Встаю и подхожу с мобильным к широкому окну, с видом на двор, с тяжелыми темно-коричневыми портьерами и легкой узкой полоской органзы. Провожу по ней рукой и ком подступает к горлу - и про это место мама не забыла. Каждый уголок в доме – это ее работа. Как же мы без неё? Черт. Я спохватываюсь от жуткого страха, за секунды сковывающего всё внутри. Что за мысли. Я даже и сметь не должна об этом думать! Мама сильная, она выкарабкается! Неприменно!
Набираю бабушку и смотрю на одиноко стоящий горшок с рождественником на подоконнике. Он должен зацвести на Рождество, но каким оно будет у нас и будет ли… С таким настроением, как сейчас это кажется и вовсе нереальным праздником. Далеким и недосягаемым.
− Привет бабуль, это Кирстен.
− Здравствуй солнышко! Есть новости о маме? − в ее голосе чувствуется напряженность и волнение.
− Я завтра приеду к тебе, нам нужны деньги. Хочу снять ваши с мамой сбережения на нас с Кэвином. Ей нужна операция, страховка не покроет расходов.
В трубке слышен тяжёлый вздох.
− Хорошо детка, приедешь утром, поедем в банк.
− Пока бабуль. До завтра, - завершаю звонок и поворачиваюсь к Кэвину. Даже с бабушкой говорить сейчас тяжело. И она сейчас не готова ободрить, как обычно.

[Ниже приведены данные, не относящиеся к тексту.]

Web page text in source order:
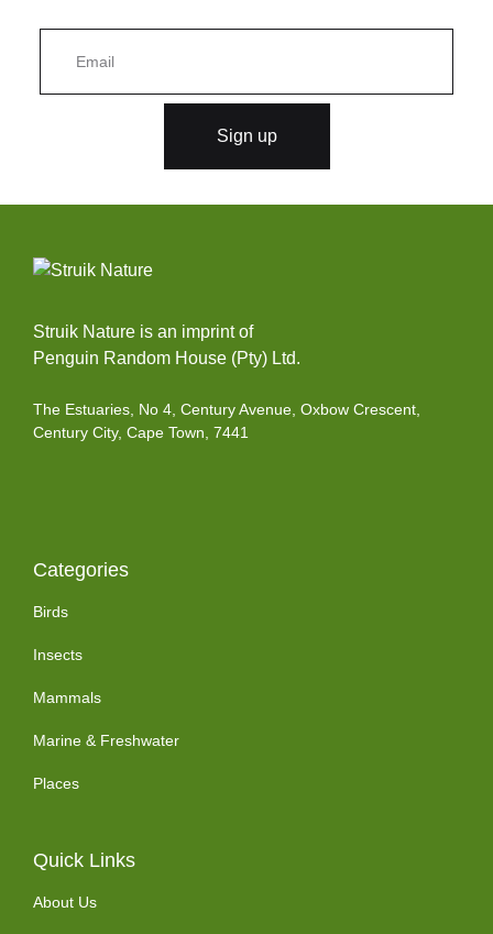
Sign up
Struik Nature is an imprint of
Penguin Random House (Pty) Ltd.
The Estuaries, No 4, Century Avenue, Oxbow Crescent,
Century City, Cape Town, 7441
Categories
Birds
Insects
Mammals
Marine & Freshwater
Places
Quick Links
About Us
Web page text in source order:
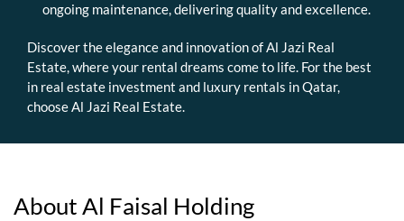
ongoing maintenance, delivering quality and excellence.
Discover the elegance and innovation of Al Jazi Real
Estate, where your rental dreams come to life. For the best
in real estate investment and luxury rentals in Qatar,
choose Al Jazi Real Estate.
About Al Faisal Holding

− Я пойду к себе, устала жутко. Ты что-нибудь ел?
− Не хочу.
− Кэвин, - тяжело выдыхая, качаю головой, − ты должен что-то поесть. Я тоже не голодна, но мы должны поесть через силу. Идем. − Подхожу к брату, беру за руку и, стащив с дивана, иду с ним через холл и столовую в кухню.

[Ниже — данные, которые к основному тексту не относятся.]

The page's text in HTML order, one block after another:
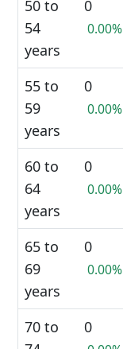
50 to
54
years
0
0.00%
55 to
59
years
0
0.00%
60 to
64
years
0
0.00%
65 to
69
years
0
0.00%
70 to
0
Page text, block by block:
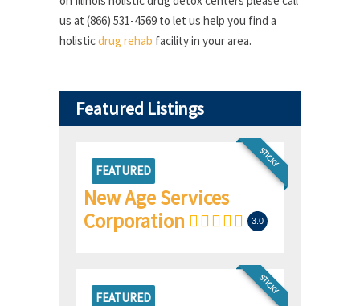
us at (866) 531-4569 to let us help you find a
holisticdrug rehab facility in your area.
Featured Listings
FEATURED
STICKY
New Age Services
Corporation
3.0
FEATURED
STICKY

Наливаю немного воды в чайник и ставлю на подставку. Пока вода нагревается, побулькивая и шипя, открываю холодильник в поисках чего-то съестного, но как-то и кусок в горло не лезет. В итоге мы решаем с Кэвином перекусить по сэндвичу с индейкой и крекерами с чаем. Приготовив молча бутерброды и поставив на столешницу, смотрим друг на друга, жуя сэндвичи. Аппетита у меня нет, я просто жую и вталкиваю в себя еду ради брата.